> _Exercise instructions_:
Make an exact copy of the entries below, with all images left out.
===== Records to process
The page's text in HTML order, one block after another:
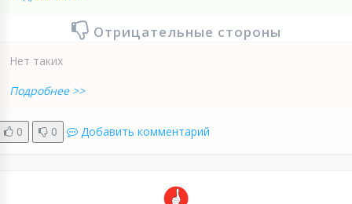
Отрицательные стороны
Нет таких
Подробнее >>
0 0 Добавить комментарий
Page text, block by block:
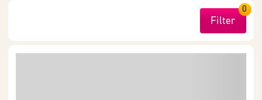
Filter
0
==========
> _Problem solution_:
The page's text in HTML order, one block after another:
Отрицательные стороны
Нет таких
Подробнее >>
0 0 Добавить комментарий
Page text, block by block:
Filter
0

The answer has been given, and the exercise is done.